Neo-Alevicilik oyunu (Alevilerde Zorlama Kavramlar)

Aleviler inanç değerlerinden uzaklaştı(rıldı)kça, kendi temel inanç ritüellerini de hiç bilmiyormuş gibi, yeni kavramlar, yeni uyduruk söylemler peşinden koşmaya, koşturulmaya başlandı. Bunun da en bariz örneğini Cenaze törenlerinde görüyoruz. “Cenaze Namazı” denirdi eskiden, şimdi erkân diyorlar, oysa erkân da namazı nasıl kıldığının ifadesidir. Bir taraftan kaçarken, öbür taraftan yeniden kaçtığına yakalanmaktır bu. Bu konu aslında çok önemli, çok ciddi bir mesele.

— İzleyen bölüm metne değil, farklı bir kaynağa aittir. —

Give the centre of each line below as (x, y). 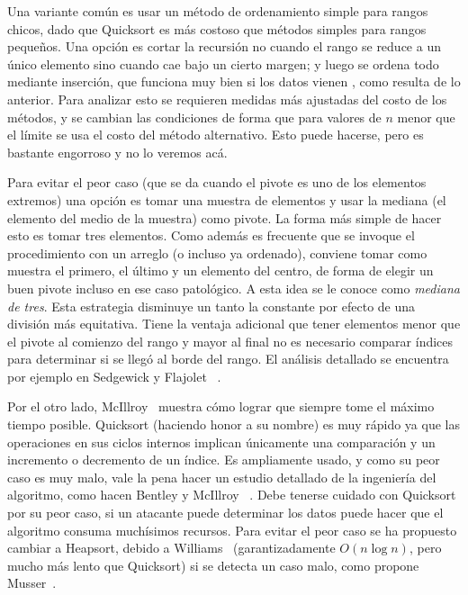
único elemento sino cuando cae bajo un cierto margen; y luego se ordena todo (223, 63)
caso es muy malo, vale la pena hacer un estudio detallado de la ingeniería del (222, 477)
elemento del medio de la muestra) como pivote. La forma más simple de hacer (225, 217)
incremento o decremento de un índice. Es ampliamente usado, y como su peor (224, 460)
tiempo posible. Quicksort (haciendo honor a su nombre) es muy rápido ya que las (234, 424)
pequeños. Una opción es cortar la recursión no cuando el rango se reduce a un (224, 46)
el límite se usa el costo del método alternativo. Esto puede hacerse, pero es (216, 135)
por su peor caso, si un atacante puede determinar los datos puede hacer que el (225, 513)
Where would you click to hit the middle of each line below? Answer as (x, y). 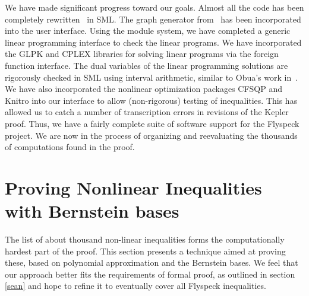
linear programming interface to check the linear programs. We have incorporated (153, 42)
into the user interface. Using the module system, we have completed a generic (148, 31)
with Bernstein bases (92, 211)
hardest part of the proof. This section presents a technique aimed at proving (145, 251)
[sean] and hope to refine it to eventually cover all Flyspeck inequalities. (135, 286)
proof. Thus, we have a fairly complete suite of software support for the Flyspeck (152, 123)
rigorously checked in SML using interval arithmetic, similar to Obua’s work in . (152, 77)
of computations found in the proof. (70, 147)
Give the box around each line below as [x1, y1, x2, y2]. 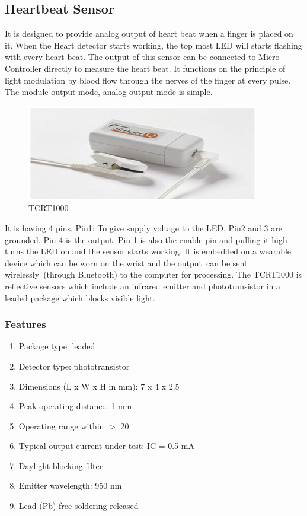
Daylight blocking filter [18, 459, 103, 472]
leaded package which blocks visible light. [5, 291, 155, 304]
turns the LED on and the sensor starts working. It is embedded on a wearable [5, 245, 292, 257]
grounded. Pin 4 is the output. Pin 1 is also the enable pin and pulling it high [5, 233, 287, 246]
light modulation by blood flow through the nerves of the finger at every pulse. [5, 74, 291, 86]
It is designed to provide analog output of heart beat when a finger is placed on [5, 27, 293, 40]
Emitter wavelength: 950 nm [18, 479, 122, 492]
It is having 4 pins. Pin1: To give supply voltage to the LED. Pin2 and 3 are [5, 221, 282, 234]
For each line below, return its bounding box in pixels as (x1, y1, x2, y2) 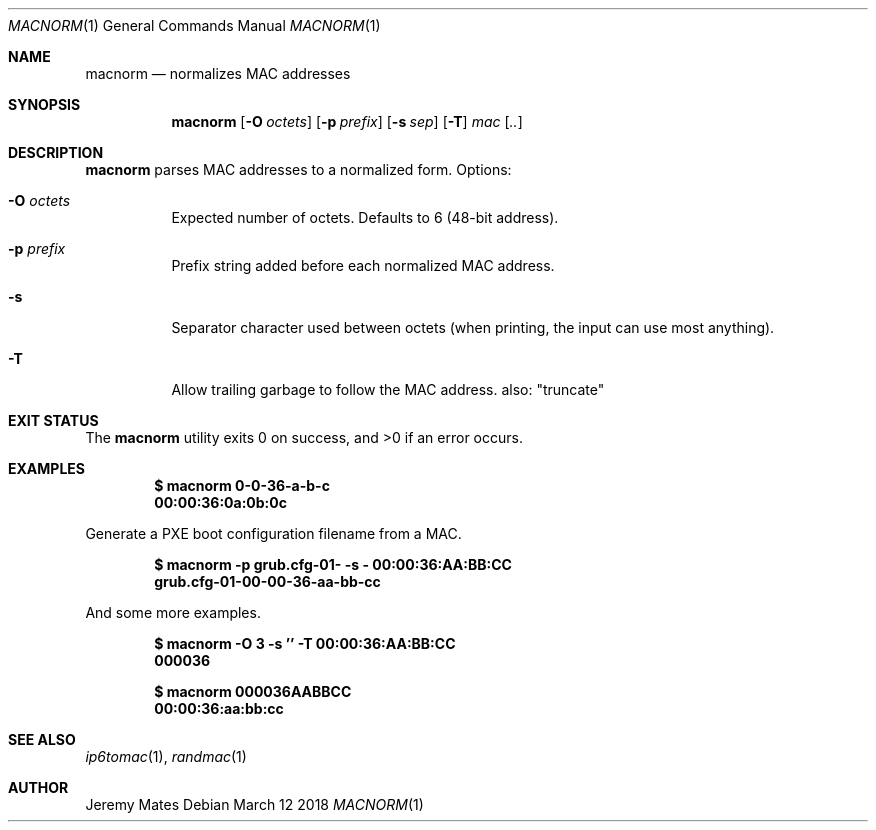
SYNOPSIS (8, 96, 81, 113)
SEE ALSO (8, 731, 76, 748)
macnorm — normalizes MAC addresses (85, 65, 351, 82)
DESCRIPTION (8, 144, 104, 161)
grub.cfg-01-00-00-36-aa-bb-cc (154, 573, 381, 590)
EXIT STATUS (8, 412, 99, 429)
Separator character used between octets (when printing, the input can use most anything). (171, 319, 775, 336)
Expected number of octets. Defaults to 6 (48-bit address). (171, 209, 559, 226)
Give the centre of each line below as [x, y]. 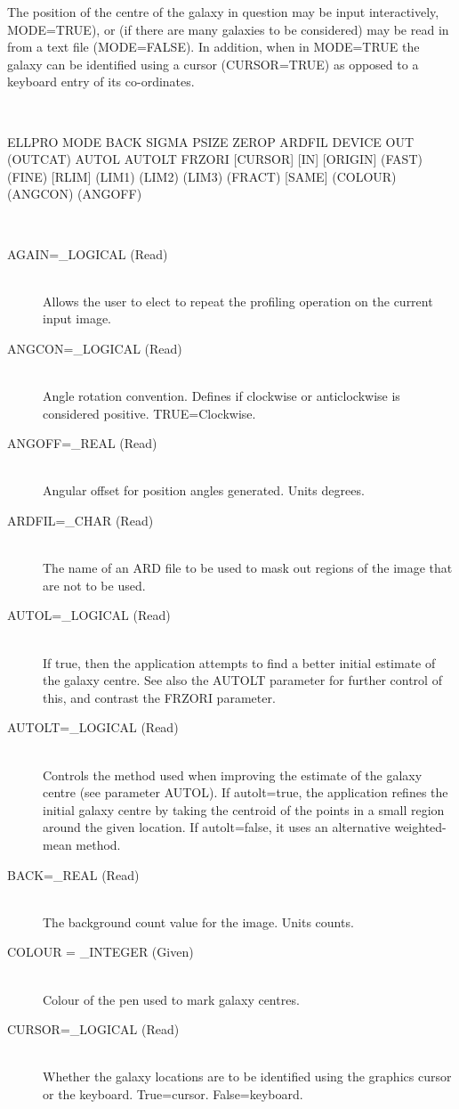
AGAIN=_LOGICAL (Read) [88, 253]
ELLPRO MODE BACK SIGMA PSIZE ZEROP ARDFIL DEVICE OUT [211, 141]
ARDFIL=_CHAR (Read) [81, 521]
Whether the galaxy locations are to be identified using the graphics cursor [247, 1076]
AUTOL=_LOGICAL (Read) [89, 615]
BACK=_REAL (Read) [73, 874]
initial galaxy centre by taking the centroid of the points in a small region [244, 809]
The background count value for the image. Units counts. [198, 921]
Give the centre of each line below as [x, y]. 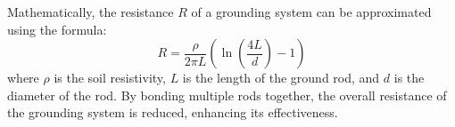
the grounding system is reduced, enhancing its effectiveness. [173, 112]
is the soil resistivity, [110, 78]
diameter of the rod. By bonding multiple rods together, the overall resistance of [227, 95]
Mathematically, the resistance [91, 12]
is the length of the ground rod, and [281, 78]
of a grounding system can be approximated [311, 12]
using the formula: [57, 29]
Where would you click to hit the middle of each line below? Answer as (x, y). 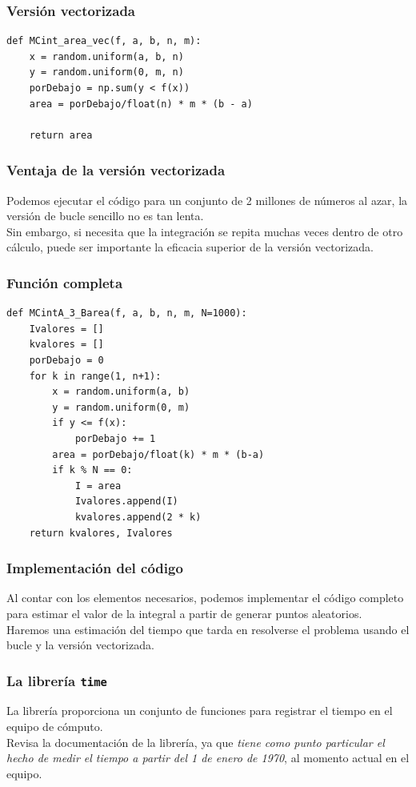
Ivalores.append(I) (126, 502)
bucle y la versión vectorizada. (80, 645)
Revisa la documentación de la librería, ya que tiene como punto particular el (196, 742)
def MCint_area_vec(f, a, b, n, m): (104, 41)
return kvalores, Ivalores (101, 533)
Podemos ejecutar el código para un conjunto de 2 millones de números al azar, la (207, 200)
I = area (98, 486)
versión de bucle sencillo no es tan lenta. (105, 216)
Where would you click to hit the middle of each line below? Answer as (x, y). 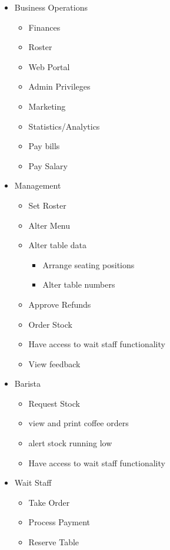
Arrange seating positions (89, 264)
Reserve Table (54, 542)
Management (38, 185)
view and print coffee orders (79, 423)
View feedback (54, 363)
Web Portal (49, 66)
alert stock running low (70, 443)
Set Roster (47, 205)
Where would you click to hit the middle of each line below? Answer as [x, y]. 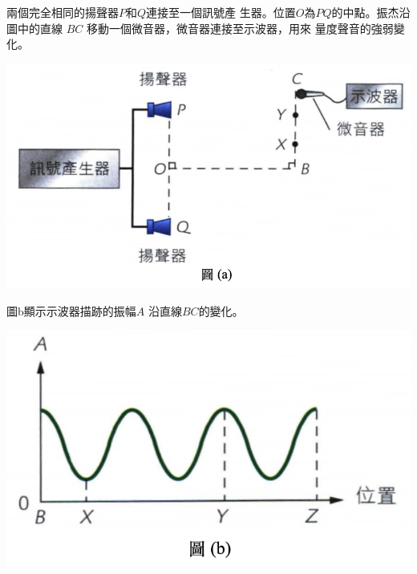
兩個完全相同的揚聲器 [63, 12]
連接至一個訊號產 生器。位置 [221, 12]
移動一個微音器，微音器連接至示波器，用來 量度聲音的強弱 [240, 28]
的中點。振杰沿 [371, 12]
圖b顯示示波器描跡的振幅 [71, 310]
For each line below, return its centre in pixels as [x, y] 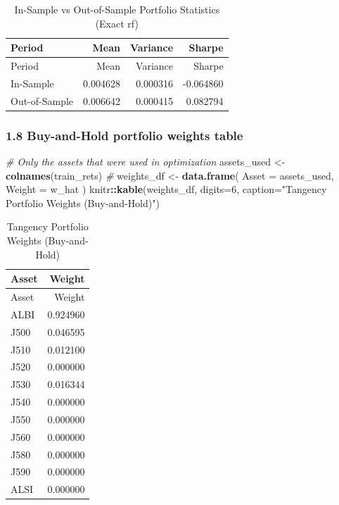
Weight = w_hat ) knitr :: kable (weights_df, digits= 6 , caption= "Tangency [166, 189]
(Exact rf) [117, 23]
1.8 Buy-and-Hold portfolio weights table [124, 135]
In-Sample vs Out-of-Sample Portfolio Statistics [117, 9]
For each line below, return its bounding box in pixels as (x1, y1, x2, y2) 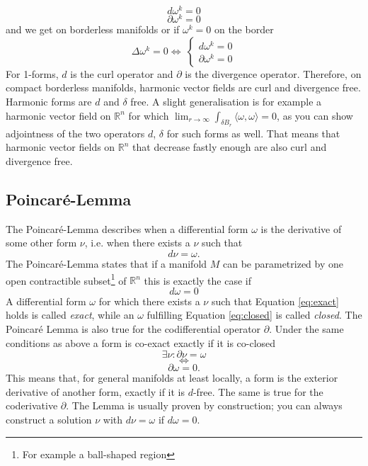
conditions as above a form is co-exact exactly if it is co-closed (6, 335, 276, 350)
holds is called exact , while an (6, 307, 134, 322)
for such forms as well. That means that (166, 125, 340, 140)
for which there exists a (98, 293, 200, 308)
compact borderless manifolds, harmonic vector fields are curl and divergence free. (6, 80, 361, 95)
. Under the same (269, 321, 344, 336)
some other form (6, 235, 77, 250)
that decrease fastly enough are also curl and (132, 140, 327, 154)

Çünkü, özellikle bugün pir kılıklı meydanda gezen serseriler eliyle, özellikle cenaze törenleri aracılığıyla yapılan bu revizyon, yarın birgün tarihin bizden hesabını mutlaka soracağı bir alan.

Sırf bu yüzden bile olsa, artık kabak tadı veren bu yozlaşmayı dile getirmek, buna karşı bir ses vermek boynumuzun borcu olmuştur.

Bu yozlaş(tır)ma çabasının temelinde yatan sebepleri biraz irdelediğimizde, karşımıza çıkan en önemli etkenin, sözde marksist siyasetlerde çabalayan ve oralarda tutunamayan, çoğunluğu bizim kendi çocuklarımızdan oluşan bir güruhun, inanç temelli, hele (onların sınıflandırmasıyla) semavi bir din olan islam dini eksenli bir YOL olan aleviliğin gerçekliğiyle çatışan kendi çelişkileri, ve bu çelişkileri kendi durdukları yere göre dizayn etme çabası görülmektedir. İnancı, gümansız ve tam teslim olmuş bir kalple yürüten alevilik ya da alevilerin, inanca dair kafalarının bugün bu kadar çok vesveseyle dolmuş olmasının sebebi de, bu on yıllardır süren operasyonlar olmuştur. Öbür taraftan zaten bu çocuklarımız eğer gerçekten marksist olabilselerdi, aleviliğe hiç bu şekilde bulaşamaz, bulaşmazlardı. Yapacakları tek bir şey olabilirdi: Uzaktan saygı duymak ve eğer illede vurgulanacak bir ortak yönden bahsedilecekse, paylaşmanın ve sosyal adaletin alevilikteki önemi ve yüceliği vurgulanmalıydı. Ama ne yapıldı? Gelindi, aleviliğin yüzyıllardır sürdürülen inanç geleneğinin temelleriyle oynandı, en temelinde bu inancın islam dışı olduğunu kanıtlamak için her türlü yalana, her türlü sözde ipucuna sarınıldı, kendilerince hergün değiştirilen bir tanımlama silsilesi yoluna gidildi. Burada asıl beslendikleri nokta ise, yine kendilerinin sebep olduğu, inanç erkânlarının 1970li yılların ortalarından itibaren uygulanamaz olmasıydı. Burada, sayısı az olan ve aleviliğe saygı duyarak bu türden operasyonlara bulaşmayan gerçek devrimcileri tenzih ederim; dürüst insana her yerde saygımız vardır.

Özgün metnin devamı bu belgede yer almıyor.